TABLE 1 word segmentation table

In summary, by means of the technical scheme of the invention, when the same type of keywords are exported by the system, the keywords are automatically grouped according to the length of the characters, so that better popularization is achieved, the word segmentation result is exported to the xls file to the local by one key, the problems of low word segmentation speed and keyword omission are solved, the time efficiency of screening effective words from a large number of keywords by an enterprise and carrying out classification and integration is improved, and the working efficiency and the result are improved.

The above description is only for the purpose of illustrating the preferred embodiments of the present invention and is not to be construed as limiting the invention, and any modifications, equivalents, improvements and the like that fall within the spirit and principle of the present invention are intended to be included therein.

Claims

1. A method for quickly segmenting words in network popularization is characterized by comprising the following steps:

s1, firstly, a user inputs a keyword, and the word segmentation system automatically excavates all long tail words containing the keyword according to the keyword input by the user and stores the long tail words as a txt file;

s2, the word segmentation system reads all long-tail words from the txt file, performs word segmentation according to the Chinese word segmentation root technology, breaks up all long-tail words, extracts keywords with high occurrence frequency, extracts high-frequency roots and returns the high-frequency roots to the user;

s3, the user screens out invalid roots according to the high-frequency roots extracted by the word segmentation system and retains the remaining valid words;

s4, screening effective roots according to the remaining effective words;

2. The method of claim 1, wherein the step of retaining the valid word comprises extracting a high-frequency root word by a word segmentation system, removing invalid words, and repeating the operation until all the invalid words are removed.

3. The method for rapidly segmenting words in network popularization according to claim 1, wherein the effective root is screened out by screening out effective roots from the remaining effective words through high-frequency roots according to the principle that the parts of speech are similar and the structures are the same until no extractable effective words exist in the remaining effective words.

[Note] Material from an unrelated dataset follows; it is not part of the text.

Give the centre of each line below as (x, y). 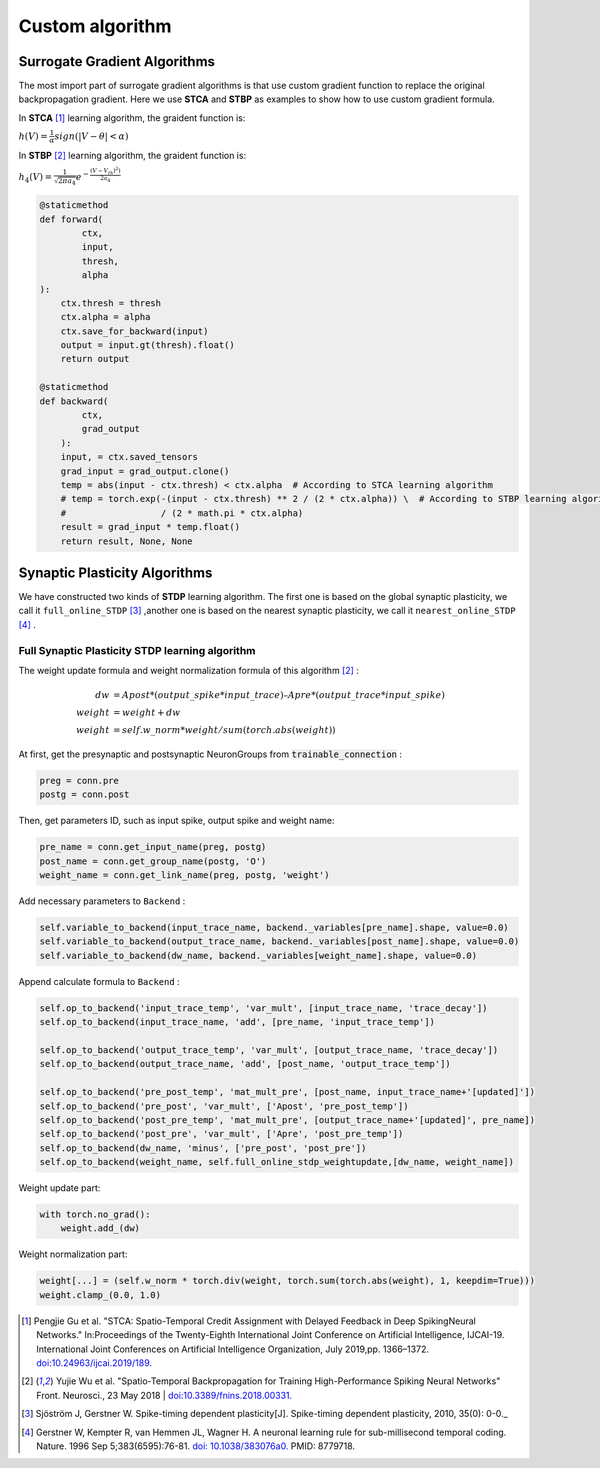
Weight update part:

4. The method for fast segmenting words in network popularization according to claim 1, wherein in the word segmentation stage, after the effective root is selected, the word segmentation system extracts similar keywords from all long-tail words according to the root sequence and classifies the keywords according to the character length, and in the similar keywords, the keywords with the same length are ranked according to the character length to finally generate an xls word segmentation table.

5. The method as claimed in claim 4, wherein the keyword clustering is performed by partitioning the same type of effective root words into a row, then refining the words with consistent keyword character length into a row according to the keyword character length in each row, then extracting the regional words from each row, and then dividing the regional words into a row, and cyclically operating the content of each row.